As usual Bill Bryson says it best: “English is a dazzlingly idiosyncratic tongue, full of quirks and irregularities that often seem willfully at odds with logic and common sense. This is a language where ‘cleave’ can mean to cut in half or to hold two halves together; where the simple word ‘set’ has 126 different meanings as a verb, 58 as a noun, and 10 as a participial adjective; where if you can run fast you are moving swiftly, but if you are stuck fast you are not moving at all; [and] where ‘colonel,’ ‘freight,’ ‘once,’ and ‘ache’ are strikingly at odds with their spellings.” As a copy editor for the London Times in the early 1980s, Bill Bryson felt keenly the lack of an easy-to-consult, authoritative guide to avoiding the traps and snares in English, and so he brashly suggested to a publisher that he should write one. Surprisingly, the proposition was accepted, and for “a sum of money carefully gauged not to cause embarrassment or feelings of overworth,” he proceeded to write that book–his first, inaugurating his stellar career.

Now, a decade and a half later, revised, updated, and thoroughly (but not overly) Americanized, it has become Bryson’s Dictionary of Troublesome Words, more than ever an essential guide to the wonderfully disordered thing that is the English language.

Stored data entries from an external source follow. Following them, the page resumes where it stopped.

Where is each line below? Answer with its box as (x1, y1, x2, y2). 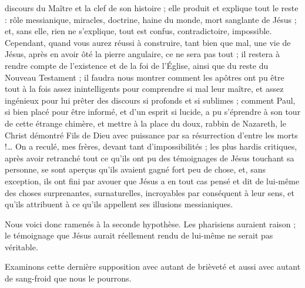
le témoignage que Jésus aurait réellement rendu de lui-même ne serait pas (5, 229, 273, 241)
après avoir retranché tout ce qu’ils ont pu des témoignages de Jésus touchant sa (5, 151, 294, 164)
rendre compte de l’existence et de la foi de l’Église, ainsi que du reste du (5, 59, 269, 71)
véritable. (5, 240, 38, 253)
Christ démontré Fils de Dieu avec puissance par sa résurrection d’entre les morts (5, 128, 298, 141)
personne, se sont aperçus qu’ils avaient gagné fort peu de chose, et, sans (5, 163, 266, 176)
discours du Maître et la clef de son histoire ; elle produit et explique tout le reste (5, 2, 299, 14)
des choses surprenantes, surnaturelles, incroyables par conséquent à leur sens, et (5, 186, 295, 198)
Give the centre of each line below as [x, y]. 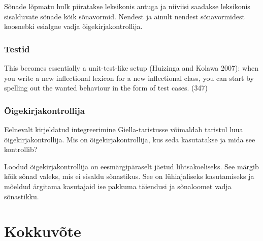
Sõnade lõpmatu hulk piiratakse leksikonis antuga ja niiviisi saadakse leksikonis [127, 6]
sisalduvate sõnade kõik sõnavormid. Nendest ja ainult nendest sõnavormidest [124, 16]
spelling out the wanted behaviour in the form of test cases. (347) [106, 88]
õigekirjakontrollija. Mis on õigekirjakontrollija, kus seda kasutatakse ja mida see [130, 139]
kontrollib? [21, 149]
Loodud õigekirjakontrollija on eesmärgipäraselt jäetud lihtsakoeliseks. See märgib [131, 166]
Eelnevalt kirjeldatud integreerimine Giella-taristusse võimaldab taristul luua [124, 129]
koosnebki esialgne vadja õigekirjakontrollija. [73, 26]
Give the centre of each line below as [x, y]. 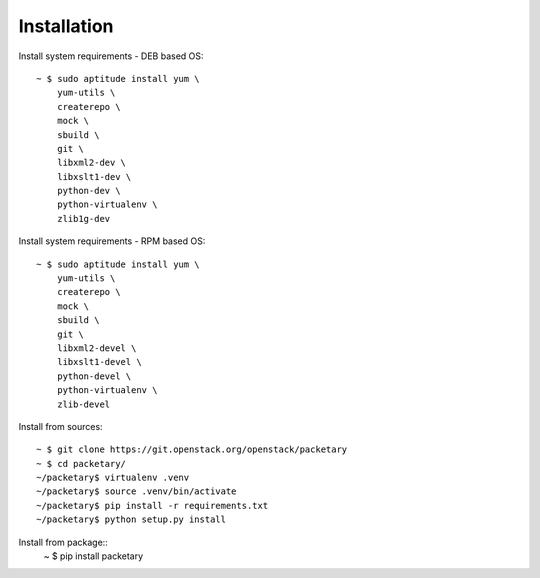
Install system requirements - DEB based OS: [111, 56]
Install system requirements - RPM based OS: [112, 241]
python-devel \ [94, 376]
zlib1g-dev [83, 218]
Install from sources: [61, 426]
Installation [66, 26]
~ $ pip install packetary [93, 556]
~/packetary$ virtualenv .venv [113, 478]
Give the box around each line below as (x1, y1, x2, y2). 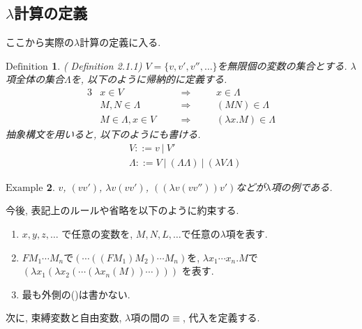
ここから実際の (6, 35, 74, 49)
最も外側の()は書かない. (22, 286, 130, 301)
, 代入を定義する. (182, 310, 260, 325)
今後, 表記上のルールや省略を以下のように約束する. (6, 203, 239, 217)
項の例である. (271, 179, 333, 194)
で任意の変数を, (61, 226, 133, 240)
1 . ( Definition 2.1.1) (52, 58, 142, 72)
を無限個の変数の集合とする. (217, 58, 347, 72)
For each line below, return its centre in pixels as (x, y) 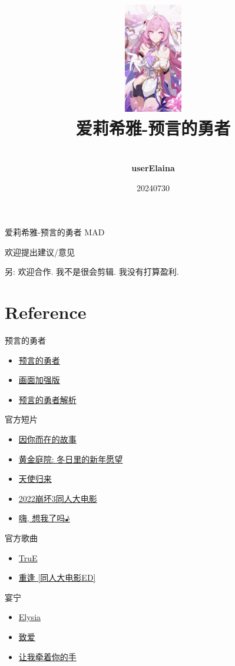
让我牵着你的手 (47, 656)
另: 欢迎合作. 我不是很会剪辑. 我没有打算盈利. (92, 272)
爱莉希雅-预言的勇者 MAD (55, 232)
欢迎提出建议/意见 (40, 252)
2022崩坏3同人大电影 (58, 498)
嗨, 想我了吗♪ (44, 518)
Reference (46, 312)
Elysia (30, 617)
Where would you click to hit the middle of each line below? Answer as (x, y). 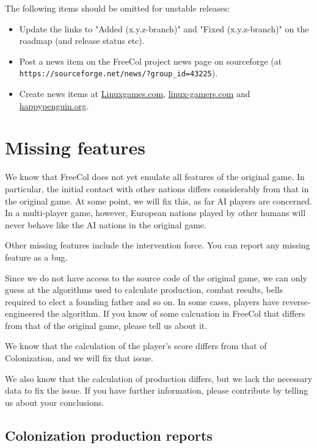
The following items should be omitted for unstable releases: (118, 8)
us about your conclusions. (55, 402)
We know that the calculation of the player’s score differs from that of (136, 346)
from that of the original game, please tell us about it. (106, 325)
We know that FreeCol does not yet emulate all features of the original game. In (155, 177)
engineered (25, 313)
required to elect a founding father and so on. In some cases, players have (142, 301)
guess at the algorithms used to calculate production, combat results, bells (144, 290)
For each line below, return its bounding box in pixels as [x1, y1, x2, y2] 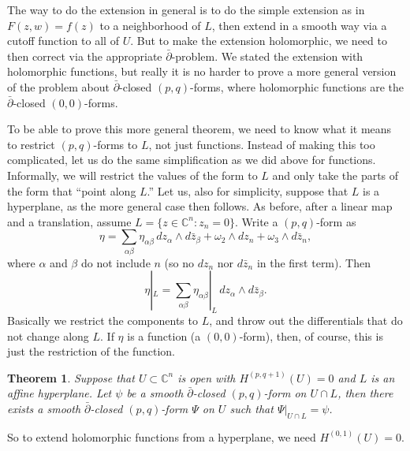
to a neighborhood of [99, 17, 201, 33]
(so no [164, 254, 195, 270]
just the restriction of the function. [7, 343, 175, 360]
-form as [316, 213, 356, 229]
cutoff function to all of [7, 32, 119, 49]
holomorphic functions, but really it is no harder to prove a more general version [7, 63, 397, 80]
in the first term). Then [256, 254, 371, 270]
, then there [337, 385, 393, 401]
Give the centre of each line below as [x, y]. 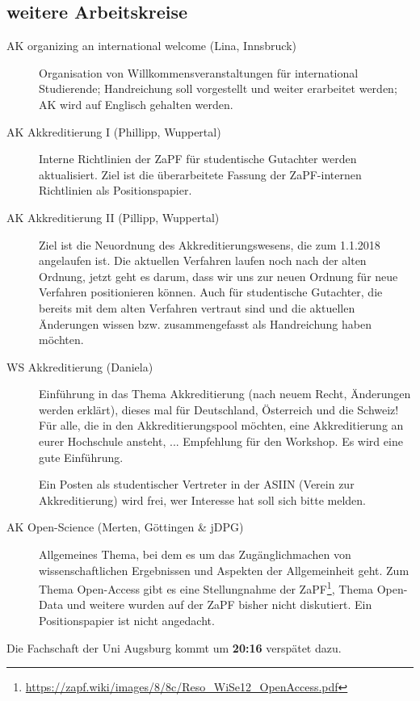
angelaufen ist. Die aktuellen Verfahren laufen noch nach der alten [203, 260]
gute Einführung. [81, 457]
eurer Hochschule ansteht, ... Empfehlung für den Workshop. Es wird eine [221, 441]
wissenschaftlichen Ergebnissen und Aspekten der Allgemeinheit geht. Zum [224, 570]
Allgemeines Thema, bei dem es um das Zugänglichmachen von [195, 554]
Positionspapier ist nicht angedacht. [127, 621]
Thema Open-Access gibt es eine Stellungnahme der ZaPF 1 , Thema [206, 588]
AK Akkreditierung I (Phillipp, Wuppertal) [114, 131]
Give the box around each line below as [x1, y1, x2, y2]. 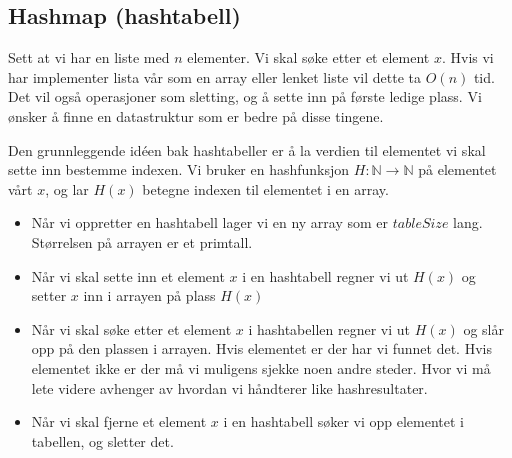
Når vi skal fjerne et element [31, 411, 207, 432]
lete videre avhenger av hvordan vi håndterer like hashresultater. [31, 377, 428, 398]
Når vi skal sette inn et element [31, 265, 225, 286]
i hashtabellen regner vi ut [248, 318, 410, 339]
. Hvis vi [441, 47, 494, 68]
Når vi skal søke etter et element [31, 318, 232, 339]
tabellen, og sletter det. [31, 430, 174, 451]
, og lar [45, 178, 89, 199]
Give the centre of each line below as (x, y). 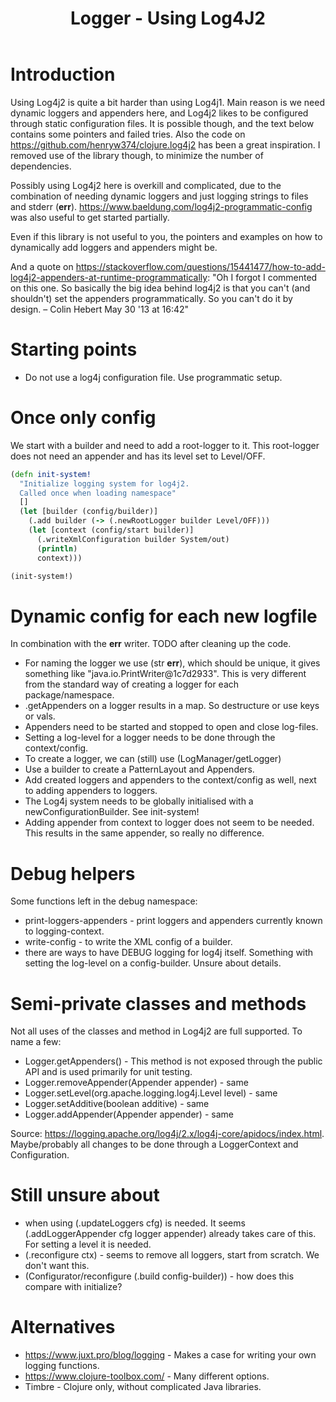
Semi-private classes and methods (158, 1003)
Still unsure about (85, 1195)
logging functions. (62, 1366)
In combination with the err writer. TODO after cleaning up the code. (151, 644)
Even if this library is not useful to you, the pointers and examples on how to (166, 236)
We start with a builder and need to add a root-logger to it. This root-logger (165, 445)
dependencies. (41, 166)
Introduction (63, 74)
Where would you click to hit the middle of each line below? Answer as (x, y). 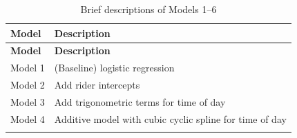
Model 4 (28, 118)
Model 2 (28, 85)
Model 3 (28, 101)
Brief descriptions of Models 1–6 (148, 9)
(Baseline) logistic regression (114, 68)
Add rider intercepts (97, 85)
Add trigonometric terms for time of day (140, 101)
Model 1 (28, 68)
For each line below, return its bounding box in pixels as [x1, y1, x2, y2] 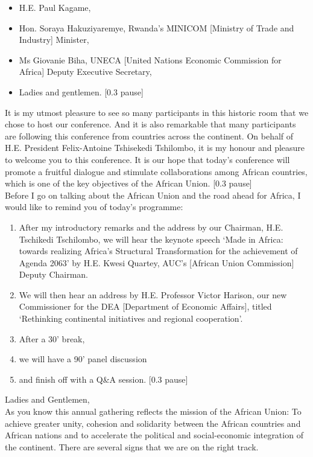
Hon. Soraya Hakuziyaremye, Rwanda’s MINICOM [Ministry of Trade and [19, 21, 294, 34]
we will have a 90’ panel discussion [19, 353, 147, 365]
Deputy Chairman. [19, 268, 88, 281]
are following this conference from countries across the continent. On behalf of [5, 129, 294, 142]
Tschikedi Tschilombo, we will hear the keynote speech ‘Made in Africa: [19, 232, 283, 245]
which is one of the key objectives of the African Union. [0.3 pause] [5, 177, 252, 190]
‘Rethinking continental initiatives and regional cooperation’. [19, 312, 243, 325]
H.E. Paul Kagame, [19, 1, 91, 13]
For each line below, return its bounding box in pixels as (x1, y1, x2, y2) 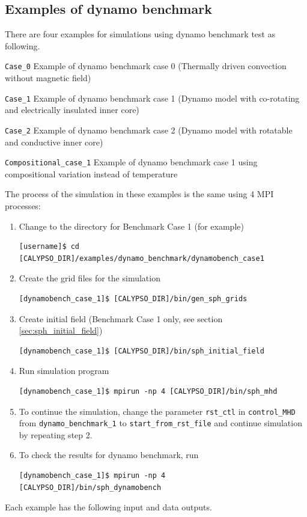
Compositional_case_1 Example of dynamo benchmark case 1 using (5, 156, 258, 168)
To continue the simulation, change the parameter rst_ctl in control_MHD (19, 405, 296, 417)
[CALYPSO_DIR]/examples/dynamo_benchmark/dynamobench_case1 (19, 254, 264, 263)
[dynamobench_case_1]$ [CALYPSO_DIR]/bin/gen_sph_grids (19, 294, 248, 303)
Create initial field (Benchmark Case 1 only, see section (19, 312, 223, 325)
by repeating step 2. (19, 428, 93, 441)
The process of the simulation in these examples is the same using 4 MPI (5, 188, 274, 200)
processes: (5, 199, 41, 212)
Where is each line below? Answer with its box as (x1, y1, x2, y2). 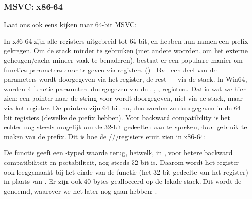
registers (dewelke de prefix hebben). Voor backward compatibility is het (14, 112, 230, 122)
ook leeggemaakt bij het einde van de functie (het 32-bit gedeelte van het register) (4, 166, 248, 177)
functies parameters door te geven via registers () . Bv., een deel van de (4, 64, 217, 74)
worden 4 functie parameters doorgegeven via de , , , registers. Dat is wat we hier (4, 83, 246, 93)
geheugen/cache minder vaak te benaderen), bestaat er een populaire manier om (4, 55, 243, 65)
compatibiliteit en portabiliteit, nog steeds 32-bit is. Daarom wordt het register (4, 157, 239, 167)
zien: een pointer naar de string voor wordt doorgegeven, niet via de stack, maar (4, 93, 243, 103)
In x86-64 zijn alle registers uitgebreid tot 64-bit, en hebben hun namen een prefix (4, 36, 248, 46)
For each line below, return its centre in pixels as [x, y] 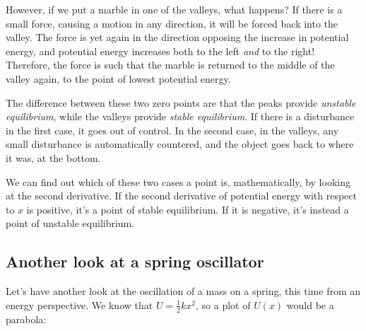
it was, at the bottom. [53, 157]
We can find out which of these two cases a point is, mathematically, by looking [178, 181]
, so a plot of [223, 304]
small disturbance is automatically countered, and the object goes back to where [180, 144]
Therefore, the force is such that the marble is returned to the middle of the [170, 65]
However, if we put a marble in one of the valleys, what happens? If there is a [174, 9]
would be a [310, 304]
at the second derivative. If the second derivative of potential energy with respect [181, 196]
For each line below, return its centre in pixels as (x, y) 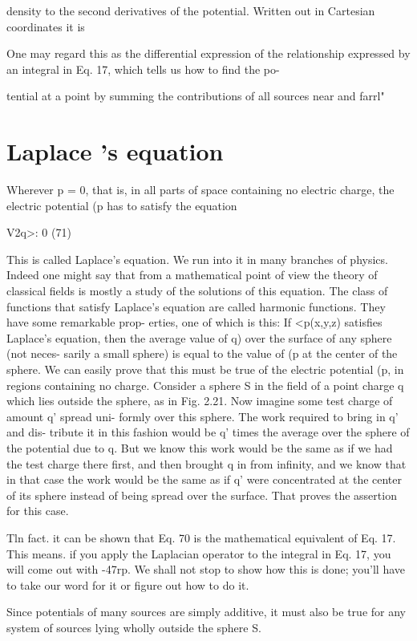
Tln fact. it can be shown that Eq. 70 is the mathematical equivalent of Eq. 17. (201, 537)
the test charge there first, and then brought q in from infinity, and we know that (206, 463)
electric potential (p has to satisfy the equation (122, 205)
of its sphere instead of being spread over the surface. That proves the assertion (202, 495)
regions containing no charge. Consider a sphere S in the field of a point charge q (205, 385)
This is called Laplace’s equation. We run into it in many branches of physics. (197, 259)
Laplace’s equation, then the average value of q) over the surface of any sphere (199, 337)
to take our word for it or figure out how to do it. (128, 584)
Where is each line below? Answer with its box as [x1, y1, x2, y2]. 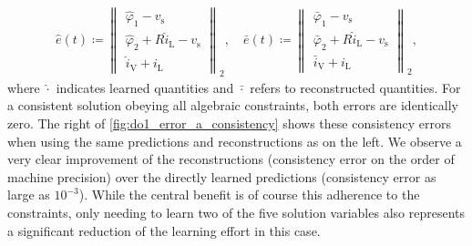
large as [7, 185, 50, 204]
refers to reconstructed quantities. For [250, 77, 461, 97]
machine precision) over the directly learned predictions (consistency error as [7, 167, 436, 186]
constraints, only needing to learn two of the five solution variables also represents [7, 202, 465, 221]
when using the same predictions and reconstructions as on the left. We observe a [7, 131, 462, 150]
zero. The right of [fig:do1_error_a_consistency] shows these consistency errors [7, 113, 452, 132]
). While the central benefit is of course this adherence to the [78, 185, 420, 204]
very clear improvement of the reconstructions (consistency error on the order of [7, 149, 455, 169]
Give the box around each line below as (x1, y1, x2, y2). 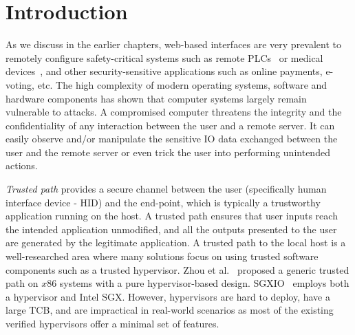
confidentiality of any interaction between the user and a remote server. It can (6, 118, 335, 132)
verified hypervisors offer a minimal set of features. (6, 316, 219, 330)
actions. (6, 158, 38, 173)
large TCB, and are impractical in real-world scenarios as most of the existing (6, 303, 334, 317)
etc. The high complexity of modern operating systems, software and (37, 77, 327, 91)
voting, (6, 77, 35, 91)
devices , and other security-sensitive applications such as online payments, (6, 64, 323, 78)
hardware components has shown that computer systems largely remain (6, 91, 307, 105)
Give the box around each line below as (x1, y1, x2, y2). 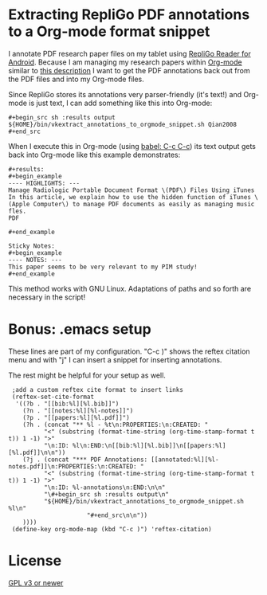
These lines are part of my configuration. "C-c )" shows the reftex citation (8, 346, 250, 356)
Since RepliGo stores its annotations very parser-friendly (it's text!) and (8, 89, 242, 99)
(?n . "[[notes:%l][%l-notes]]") (22, 406, 134, 415)
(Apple (8, 200, 30, 208)
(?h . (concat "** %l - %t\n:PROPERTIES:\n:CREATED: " (22, 421, 209, 429)
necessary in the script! (8, 292, 86, 302)
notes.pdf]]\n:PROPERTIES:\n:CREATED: (8, 462, 137, 471)
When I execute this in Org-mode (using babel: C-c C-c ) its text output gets (8, 141, 257, 151)
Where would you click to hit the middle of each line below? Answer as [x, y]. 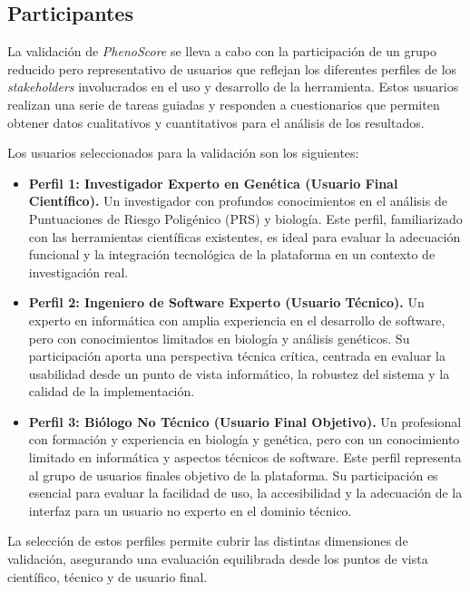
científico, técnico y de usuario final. [108, 576]
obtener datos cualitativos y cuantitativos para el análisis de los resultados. [216, 122]
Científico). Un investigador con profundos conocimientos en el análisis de [238, 201]
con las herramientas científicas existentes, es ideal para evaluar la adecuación [245, 236]
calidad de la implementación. [112, 391]
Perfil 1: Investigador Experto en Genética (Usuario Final [213, 183]
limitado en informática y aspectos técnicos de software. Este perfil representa [245, 457]
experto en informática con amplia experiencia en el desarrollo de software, [237, 320]
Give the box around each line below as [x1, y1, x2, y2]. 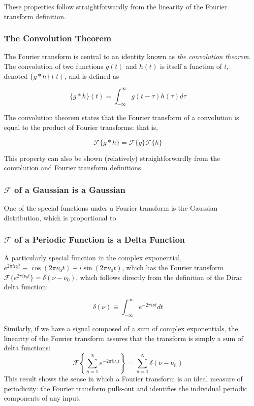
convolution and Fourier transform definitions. [4, 162, 143, 173]
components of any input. [4, 393, 81, 403]
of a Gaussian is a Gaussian [14, 183, 126, 195]
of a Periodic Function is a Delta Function [14, 233, 185, 246]
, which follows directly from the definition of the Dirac [76, 272, 243, 282]
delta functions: [4, 343, 51, 353]
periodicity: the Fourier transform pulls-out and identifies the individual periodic [4, 383, 248, 393]
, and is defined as [64, 70, 119, 81]
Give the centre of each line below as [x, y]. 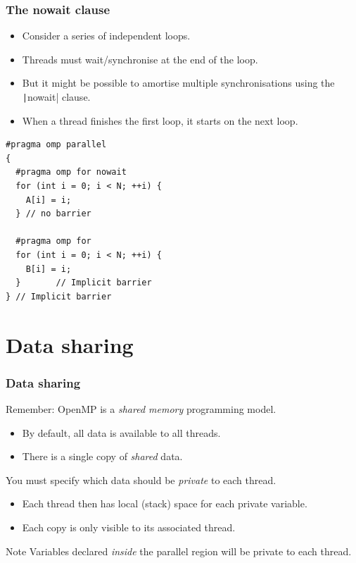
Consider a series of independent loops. [106, 36]
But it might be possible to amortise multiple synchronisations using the [178, 83]
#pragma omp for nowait [71, 172]
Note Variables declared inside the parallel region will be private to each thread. [179, 551]
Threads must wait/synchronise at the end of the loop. [140, 59]
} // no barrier [53, 214]
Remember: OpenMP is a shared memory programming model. [141, 408]
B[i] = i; [49, 269]
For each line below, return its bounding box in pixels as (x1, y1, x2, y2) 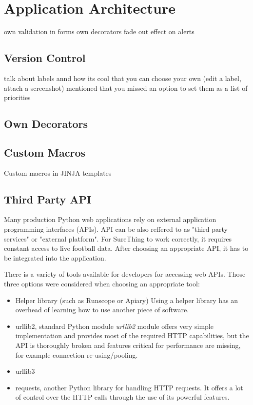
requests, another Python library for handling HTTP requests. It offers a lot (15, 382, 243, 392)
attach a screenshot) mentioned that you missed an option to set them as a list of (4, 82, 248, 93)
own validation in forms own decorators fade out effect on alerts (4, 26, 195, 37)
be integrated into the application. (4, 252, 106, 263)
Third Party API (4, 191, 92, 206)
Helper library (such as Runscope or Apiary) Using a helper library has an (15, 295, 238, 305)
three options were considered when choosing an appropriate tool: (4, 279, 200, 289)
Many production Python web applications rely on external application (4, 214, 216, 224)
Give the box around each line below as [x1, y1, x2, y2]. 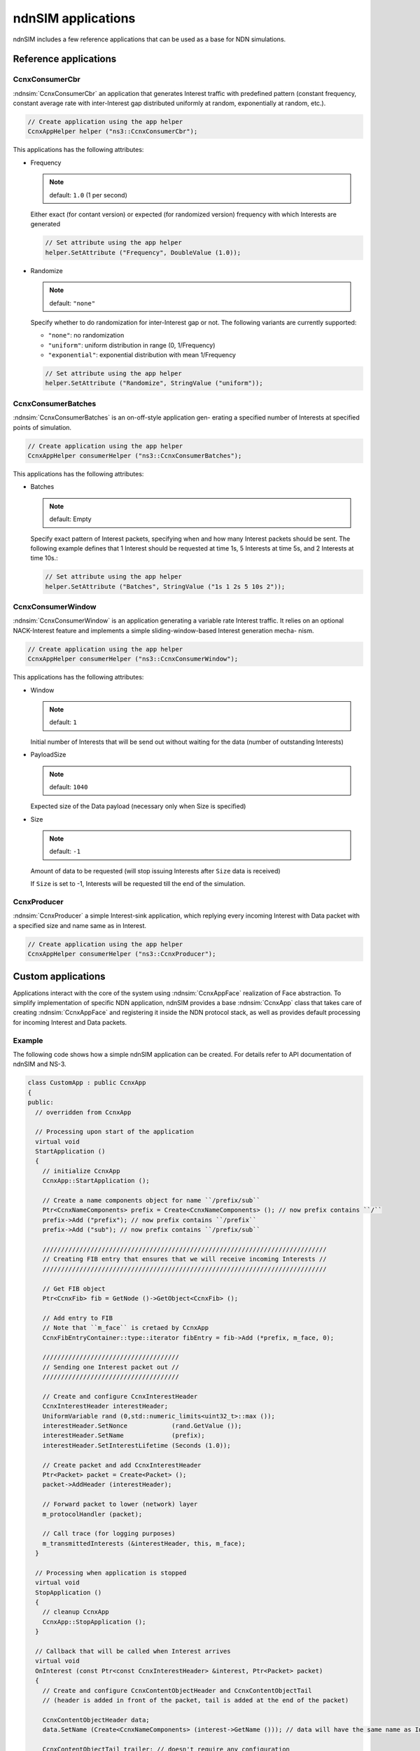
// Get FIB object [42, 1285, 106, 1292]
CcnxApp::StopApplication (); [42, 1618, 146, 1626]
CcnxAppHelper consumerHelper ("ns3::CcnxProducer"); [27, 950, 216, 958]
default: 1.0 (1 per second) [49, 191, 127, 199]
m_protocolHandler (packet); [42, 1510, 143, 1518]
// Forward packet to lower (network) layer [42, 1500, 198, 1509]
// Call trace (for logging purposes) [42, 1530, 176, 1537]
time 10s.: [30, 554, 59, 562]

With some one thousand entries, from “a, an” to “zoom,” that feature real-world examples of questionable usage from an international array of publications, and with a helpful glossary and guide to pronunciation, this precise, prescriptive, and–because it is written by Bill Bryson–often witty book belongs on the desk of every person who cares enough about the language not to maul or misuse or distort it.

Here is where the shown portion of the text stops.